Actually, given the values that Paul reported, I suspect the bug might be
in the code that's reading the files - the epoch result reported looks
like something is not using all 64 bits of the values - somehow dropping
the top 8 (or more) bits, which would make the big bang timestamp look like 0.

It must be using more than 32 bits though, otherwise it couldn't get the
1883 value - but it only needs to be using 33 bits for that one to work.

Perhaps some range check is happening, to keep the years within 32 bit
signed numbers?

Or maybe the top 32 bits are being used only to set the sign for an
unsigned bottom 32 bit value - that would produce the results indicated.
(for the big bang value, the sign would be negative, but the value is 0,
so it wouldn't affect anything.)

kre
Robert Elz
2015-08-14 14:44:28 UTC
Permalink
Date: Fri, 14 Aug 2015 12:55:20 +0100
From: Ian Abbott <***@mev.co.uk>
Message-ID: <***@mev.co.uk>

| If the initial transitions are also missing in Eric's tzfiles, perhaps
| the bug is related to that.

After I sent the last message, I wondered if perhaps the system Eric
used represented times in (fixed point) Java type notation, in milliseconds
since the epoch, rather than seconds - but even with that form, the big
bang timestamp doesn't overflow 64 bits (though it gets very close, just
2 non-zero bits remain, the sign, and the most significant bit). Of
course so many meaningful bits are lost the value would be nonsense, but not 0.

Even moving the epoch back to 1900 (which some systems do) doesn't affect
anything (if my back of the envelope calculation is right, the epoch would
need to move back over 9 billion years - 2/3 of the way to the big bang,
for a millisecond counter to produce 0 for the unix style big bang timestamp).
[Do not rely upon, nor quote off this list, that value - I did not verify.]

Of course, if the internal representation is microseconds (or any more
precise unit) since the epoch (1970 or anything else plausible) then
the big bang would (if overflow protection isn't perfect) turn into 0.

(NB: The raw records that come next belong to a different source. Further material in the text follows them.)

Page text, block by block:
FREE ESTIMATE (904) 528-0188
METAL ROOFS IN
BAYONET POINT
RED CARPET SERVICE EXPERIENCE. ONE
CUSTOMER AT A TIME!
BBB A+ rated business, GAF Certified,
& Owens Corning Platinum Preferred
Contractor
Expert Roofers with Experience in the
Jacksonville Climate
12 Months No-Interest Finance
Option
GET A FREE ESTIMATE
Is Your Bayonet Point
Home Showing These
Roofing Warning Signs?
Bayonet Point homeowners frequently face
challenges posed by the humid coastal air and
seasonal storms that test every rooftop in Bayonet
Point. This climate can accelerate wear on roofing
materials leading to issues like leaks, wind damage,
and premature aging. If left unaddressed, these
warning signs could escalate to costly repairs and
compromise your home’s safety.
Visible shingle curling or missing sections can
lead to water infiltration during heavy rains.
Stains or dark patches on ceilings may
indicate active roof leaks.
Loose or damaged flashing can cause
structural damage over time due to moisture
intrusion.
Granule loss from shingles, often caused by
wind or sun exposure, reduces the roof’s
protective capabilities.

In any of those representations, very recent times, like 1883, fit in
64 bits just fine.

kre
Paul Eggert
2015-08-14 16:26:59 UTC
Permalink
Post by Robert Elz
After I sent the last message, I wondered if perhaps the system Eric
used represented times in (fixed point) Java type notation, in milliseconds
since the epoch, rather than seconds - but even with that form, the big
bang timestamp doesn't overflow 64 bits
Microsoft file times are unsigned 64-bit quantities that count the number of
100ns intervals since 1601-01-01 00:00:00 universal time. If his system is
using this format, that'd explain why it overflows for the Big Bang -- though it
wouldn't explain why the result was dated 1970.
Robert Elz
2015-08-14 18:44:28 UTC
Permalink
Date: Fri, 14 Aug 2015 09:26:59 -0700
From: Paul Eggert <***@cs.ucla.edu>
Message-ID: <***@cs.ucla.edu>

| Microsoft file times are unsigned 64-bit quantities that count the number
| of 100ns intervals

that's 0.1 us. Amazing.

| since 1601-01-01 00:00:00 universal time.

That's "recent enough" that it is probably not material.

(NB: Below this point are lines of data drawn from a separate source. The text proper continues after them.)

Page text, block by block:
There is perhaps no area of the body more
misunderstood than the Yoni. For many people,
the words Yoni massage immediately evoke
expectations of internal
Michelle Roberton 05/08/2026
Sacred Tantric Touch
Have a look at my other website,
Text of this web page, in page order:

| If his system is using this format, that'd explain why it overflows
| for the Big Bang

Yes.

| though it wouldn't explain why the result was dated 1970.

It could, depending upon how the conversions is done - we know that in
tzdata files, 0 == 1970-01-01

So, take the big bang 0xF800000000000000 multiply by 10*1000*1000
the result is 0x93D1CC0000000000000000 truncate that to 64 bits,
(leaving 0), then add the constant conversion factor to adjust
the unix epoch based time to the windows one.

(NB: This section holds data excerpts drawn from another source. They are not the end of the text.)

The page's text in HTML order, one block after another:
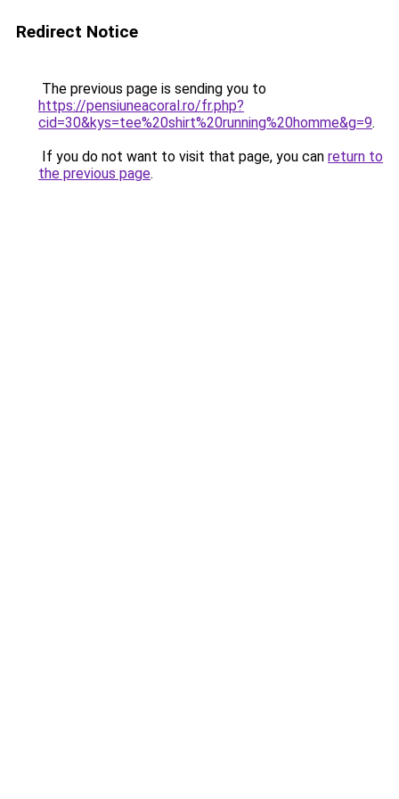
Redirect Notice
The previous page is sending you to
https://pensiuneacoral.ro/fr.php?
cid=30&kys=tee%20shirt%20running%20homme&g=9.
If you do not want to visit that page, you can return to
the previous page.

Then print that, you get 1970, just as you would have if you'd started
with a true 1970-01-01 timestamp (ie: 0).

This seems very likely to be the problem. The bug is whatever is doing
the conversion isn't range checking the input - if the unix time_t value
is smaller (or bigger) than their format can represent, they should be
either generating an error, or limiting it to the earliest (or latest) times
that the format can represent.

kre
Robert Elz
2015-08-15 01:36:28 UTC
Permalink
Date: Fri, 14 Aug 2015 19:16:29 +0000
From: Eric Erhardt <***@microsoft.com>
Message-ID: <***@CY1PR0301MB1530.namprd03.prod.outlook.com>


| the "big bang" transition that didn't appear in the older tz files

No, it is relatively new.

| This time value isn't possible to represent in .NET

No, it is way too far back in time for that representation.

But ...
| (since DateTime.MinValue is 00:00:00.0000000 UTC, January 1, 0001,

That's not really the reason - again, a very rough calculation (and assuming
I did it correctly) means that the format you described should be able to
represent +/- (almost) 30,000 years from the epoch - that's something more
that 27000 BC.

The only reason I can see for picking that particular minimum value is
that it means avoiding the question of what year came before year 1
(some say it was 1 BC, and there was no year 0, others disagree - there
is of course no correct answer, as back then years weren't counted this
way, and even if they had been, no-one then would have considered the year
we now call year 1 as being in any way significant enough to warrant starting
counting from then.)

It also means avoiding the question of how to represent negative years.
I just tried it on my NetBSD system, and managed to get ...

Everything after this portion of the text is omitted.